So you need to get a count of all asterisks in a string

2007-04-16 23:46:04 -08:00

You have a string, which I’ll call sample, and you need to count the number of asterisks in it. For comparison purposes:

>>> sample = ' *' * 5000000 #Just imagine that you got this from somewhere else

What do you do?

Solution A: filter

(ifilter won’t work here, because you can’t count it.)

>>> start = time.time(); len(filter(lambda ch: ch == '*', sample)); end = time.time()
5000000 #The correct result
>>> end - start
2.2621231079101562 #seconds

Solution B: List comprehension

(Generator comprehensions won’t work here, because you can’t count them.)

>>> start = time.time(); len([ch for ch in sample if ch == '*']); end = time.time()
5000000
>>> end - start
2.005012035369873

OK, so it looks like I’ll be going with list com—WAIT! What’s that!? It’s a regular expression!

Solution C: re.findall

>>> start = time.time(); len(re.findall(r'\*', sample)); end = time.time()
5000000
>>> end - start
0.40664911270141602

…Wow.

Incidentally, I didn’t find a statistically-significant speed-up in running re.compile over the expression first. Apparently, this expression isn’t complex enough for that to help any.

[Added 2007-04-19] So I guess that’s it then. re.findall is the winn—

What’s this? New comment from Chuck…

Solution D: str.count

>>> start = time.time(); sample.count('*'); end = time.time();
5000000
>>> end - start
0.038351058959960938

A factor-of-ten improvement!
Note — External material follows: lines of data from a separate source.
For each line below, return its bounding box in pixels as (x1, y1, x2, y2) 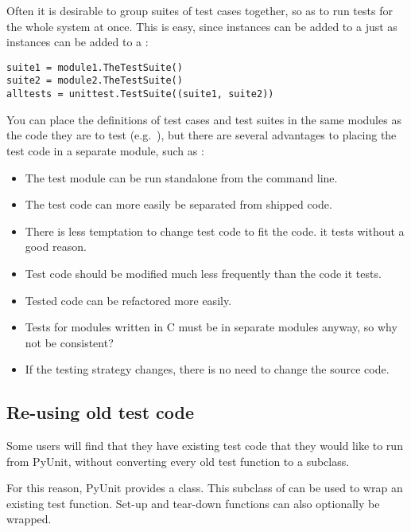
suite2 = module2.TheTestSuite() (6, 75, 183, 87)
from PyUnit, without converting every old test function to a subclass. (6, 452, 350, 469)
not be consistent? (25, 334, 114, 350)
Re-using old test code (6, 400, 195, 424)
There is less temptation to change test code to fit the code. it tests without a (25, 222, 405, 239)
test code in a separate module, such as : (6, 142, 204, 158)
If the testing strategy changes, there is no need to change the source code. (25, 361, 390, 377)
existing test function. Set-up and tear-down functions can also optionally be (6, 495, 380, 511)
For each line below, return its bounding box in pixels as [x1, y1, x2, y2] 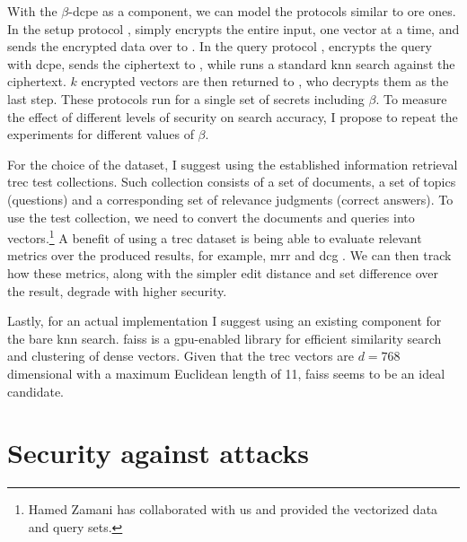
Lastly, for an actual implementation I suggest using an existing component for [7, 311, 442, 330]
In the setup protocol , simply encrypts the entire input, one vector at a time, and [7, 19, 460, 38]
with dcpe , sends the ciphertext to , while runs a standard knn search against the [7, 54, 455, 73]
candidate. [7, 381, 65, 400]
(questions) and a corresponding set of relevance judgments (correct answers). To [7, 189, 454, 208]
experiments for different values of [7, 125, 194, 144]
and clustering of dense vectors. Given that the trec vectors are [7, 346, 354, 365]
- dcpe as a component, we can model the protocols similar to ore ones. [68, 2, 456, 20]
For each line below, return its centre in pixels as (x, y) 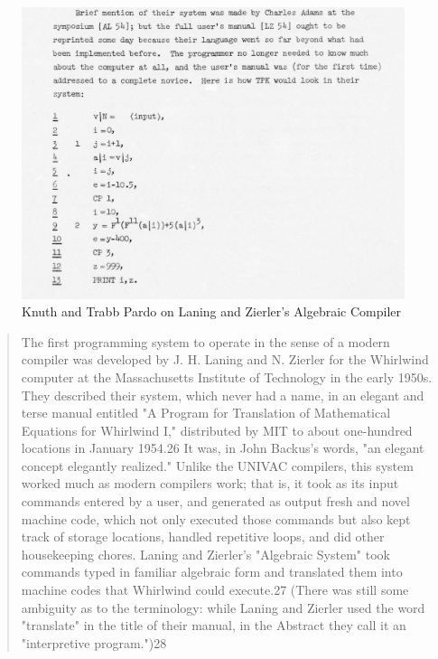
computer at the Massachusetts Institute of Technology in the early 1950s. (227, 377)
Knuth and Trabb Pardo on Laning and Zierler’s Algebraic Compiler (211, 311)
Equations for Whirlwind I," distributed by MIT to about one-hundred (217, 430)
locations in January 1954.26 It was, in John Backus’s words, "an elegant (223, 448)
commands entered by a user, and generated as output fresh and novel (215, 501)
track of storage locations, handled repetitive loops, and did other (203, 537)
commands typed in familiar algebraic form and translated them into (212, 572)
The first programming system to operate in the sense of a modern (205, 341)
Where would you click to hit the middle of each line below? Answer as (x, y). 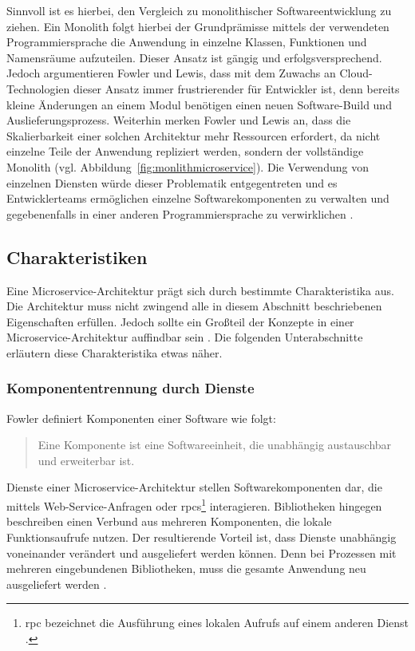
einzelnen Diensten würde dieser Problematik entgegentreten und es (172, 182)
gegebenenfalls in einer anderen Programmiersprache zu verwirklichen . (180, 213)
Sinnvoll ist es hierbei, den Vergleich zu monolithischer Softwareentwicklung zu (199, 10)
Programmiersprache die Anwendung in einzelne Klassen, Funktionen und (187, 42)
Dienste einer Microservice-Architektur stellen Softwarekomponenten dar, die (194, 487)
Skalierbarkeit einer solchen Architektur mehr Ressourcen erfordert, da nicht (194, 135)
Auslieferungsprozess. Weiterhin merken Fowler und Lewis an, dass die (179, 120)
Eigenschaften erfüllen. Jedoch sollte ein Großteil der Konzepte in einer (180, 321)
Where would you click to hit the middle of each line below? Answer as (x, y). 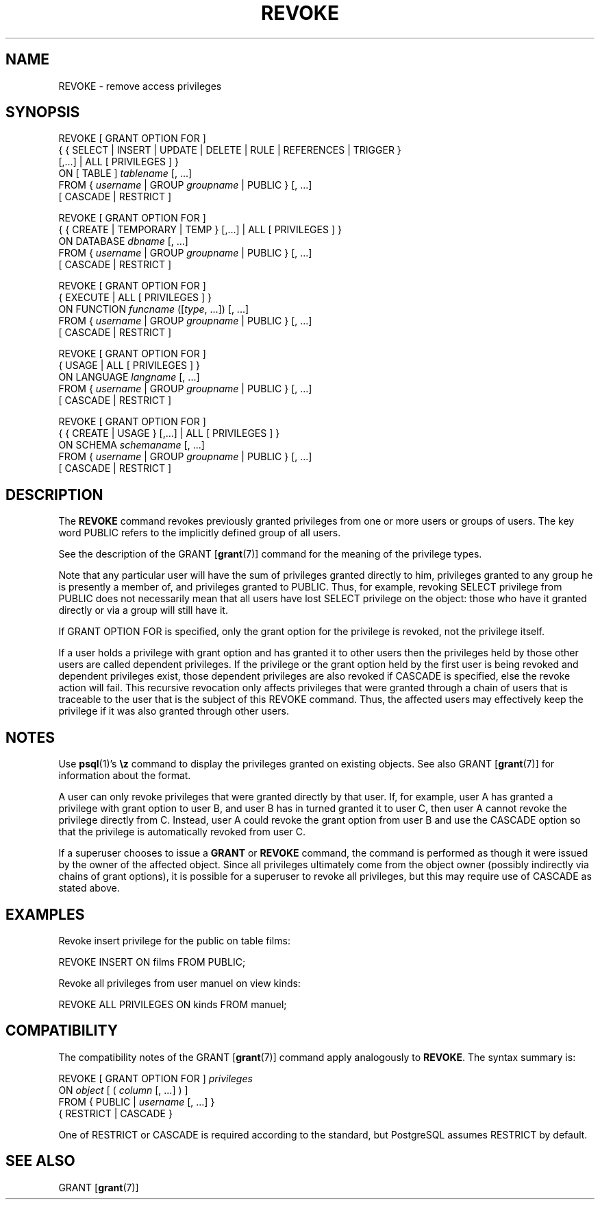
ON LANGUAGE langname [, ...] (129, 377)
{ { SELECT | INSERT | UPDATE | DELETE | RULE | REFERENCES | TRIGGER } (230, 150)
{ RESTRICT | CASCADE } (115, 1113)
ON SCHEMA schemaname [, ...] (132, 445)
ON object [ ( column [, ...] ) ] (123, 1090)
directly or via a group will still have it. (143, 610)
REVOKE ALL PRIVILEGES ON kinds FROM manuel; (173, 1004)
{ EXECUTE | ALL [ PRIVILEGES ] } (135, 298)
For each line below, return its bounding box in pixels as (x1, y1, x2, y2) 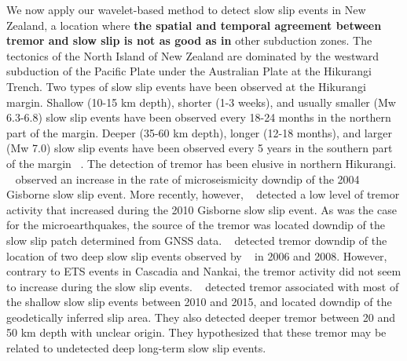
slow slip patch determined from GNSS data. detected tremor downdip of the (6, 232, 387, 248)
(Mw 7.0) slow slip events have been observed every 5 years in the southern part (6, 140, 393, 156)
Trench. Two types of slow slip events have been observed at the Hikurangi (6, 78, 366, 94)
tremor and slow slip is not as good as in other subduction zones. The (6, 32, 372, 49)
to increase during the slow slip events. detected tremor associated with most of (6, 278, 399, 294)
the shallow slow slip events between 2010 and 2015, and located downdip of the (6, 294, 392, 310)
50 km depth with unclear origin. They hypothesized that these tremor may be (6, 324, 387, 341)
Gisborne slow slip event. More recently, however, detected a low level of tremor (6, 186, 400, 202)
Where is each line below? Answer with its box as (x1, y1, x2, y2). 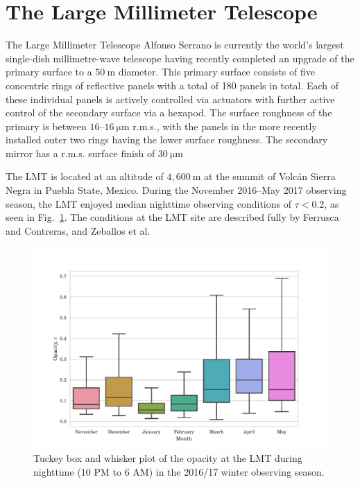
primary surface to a (6, 64, 92, 79)
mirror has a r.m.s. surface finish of (6, 145, 155, 160)
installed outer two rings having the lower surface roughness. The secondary (6, 132, 328, 147)
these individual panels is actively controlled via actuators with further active (6, 91, 335, 106)
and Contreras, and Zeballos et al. (6, 223, 151, 237)
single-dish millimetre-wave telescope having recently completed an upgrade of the (6, 51, 354, 65)
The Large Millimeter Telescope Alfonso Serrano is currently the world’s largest (6, 37, 344, 52)
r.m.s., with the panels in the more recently (132, 118, 317, 133)
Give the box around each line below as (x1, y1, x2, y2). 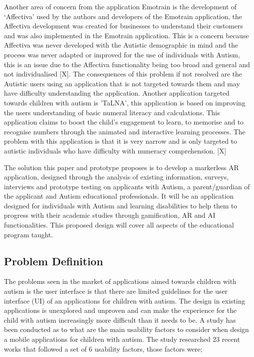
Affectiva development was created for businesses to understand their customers (4, 21, 243, 31)
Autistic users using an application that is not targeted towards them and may (4, 78, 240, 88)
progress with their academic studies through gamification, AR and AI (4, 210, 215, 220)
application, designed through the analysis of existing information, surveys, (4, 172, 229, 182)
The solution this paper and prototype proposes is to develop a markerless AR (4, 162, 239, 172)
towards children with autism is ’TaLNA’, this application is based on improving (4, 97, 246, 107)
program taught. (4, 229, 53, 239)
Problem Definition (4, 253, 103, 268)
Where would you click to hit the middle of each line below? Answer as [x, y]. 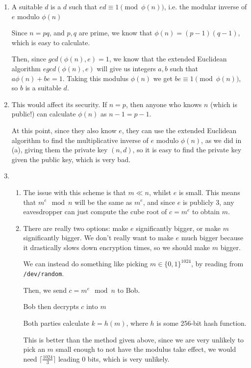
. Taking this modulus [96, 78]
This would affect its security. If [59, 104]
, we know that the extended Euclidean [168, 59]
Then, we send [45, 290]
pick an [34, 349]
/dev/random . [44, 273]
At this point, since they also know [64, 130]
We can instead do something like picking [86, 264]
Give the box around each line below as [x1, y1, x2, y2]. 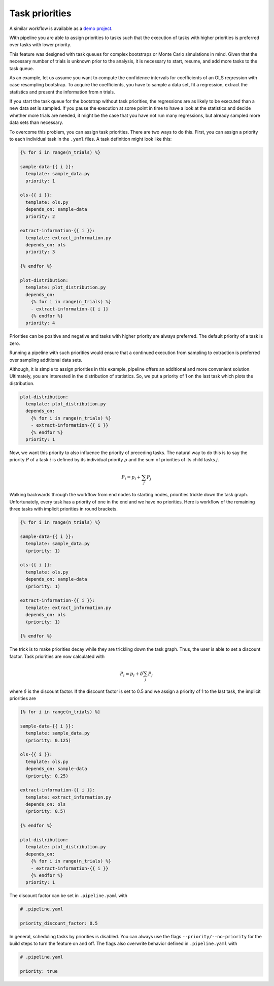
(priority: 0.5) [25, 808, 66, 814]
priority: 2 [25, 213, 55, 219]
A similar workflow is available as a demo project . [9, 25, 113, 31]
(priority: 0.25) [25, 773, 68, 779]
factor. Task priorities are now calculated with [9, 653, 105, 659]
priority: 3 [25, 249, 55, 255]
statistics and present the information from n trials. [9, 89, 115, 95]
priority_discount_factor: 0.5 [20, 920, 98, 927]
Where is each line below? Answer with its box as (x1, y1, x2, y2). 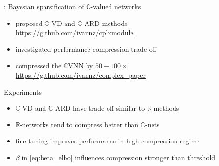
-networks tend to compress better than (20, 119, 138, 129)
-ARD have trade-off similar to (53, 103, 145, 113)
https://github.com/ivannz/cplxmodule (15, 27, 133, 38)
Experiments (4, 86, 42, 96)
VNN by (68, 60, 93, 71)
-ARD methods (82, 18, 128, 28)
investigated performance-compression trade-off (15, 44, 156, 54)
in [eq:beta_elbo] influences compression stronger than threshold (22, 152, 216, 162)
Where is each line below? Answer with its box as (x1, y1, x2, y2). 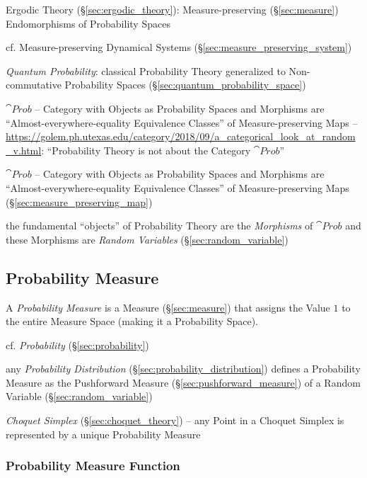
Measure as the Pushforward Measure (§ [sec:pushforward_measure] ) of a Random (6, 375, 361, 389)
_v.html (6, 142, 42, 157)
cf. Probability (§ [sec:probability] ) (6, 337, 149, 352)
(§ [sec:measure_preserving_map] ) (6, 194, 153, 209)
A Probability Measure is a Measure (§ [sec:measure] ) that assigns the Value (6, 300, 330, 314)
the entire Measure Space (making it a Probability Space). (6, 314, 259, 329)
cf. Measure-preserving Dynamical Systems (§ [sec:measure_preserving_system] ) (6, 40, 352, 55)
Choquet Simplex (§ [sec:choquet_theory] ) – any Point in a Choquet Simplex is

Wow—thanks, Chuck!

4 Responses to “So you need to get a count of all asterisks in a string”

  1. Chris Ryland Says:

    Peter, I think re.compile is always called before actual execution, so precompiling only helps if you’re re-using the pattern heavily. In your case, you’re only using it once, so it doesn’t matter.

  2. Peter Hosey Says:

    Good point.

  3. Chuck Says:

    Faster still is sample.count("*"). By a lot. The regex takes about three seconds on my PowerBook, while count() takes half a second.

  4. Peter Hosey Says:

    Chuck: Wow! I didn’t know about str.count—it beat re.findall by a factor of ten!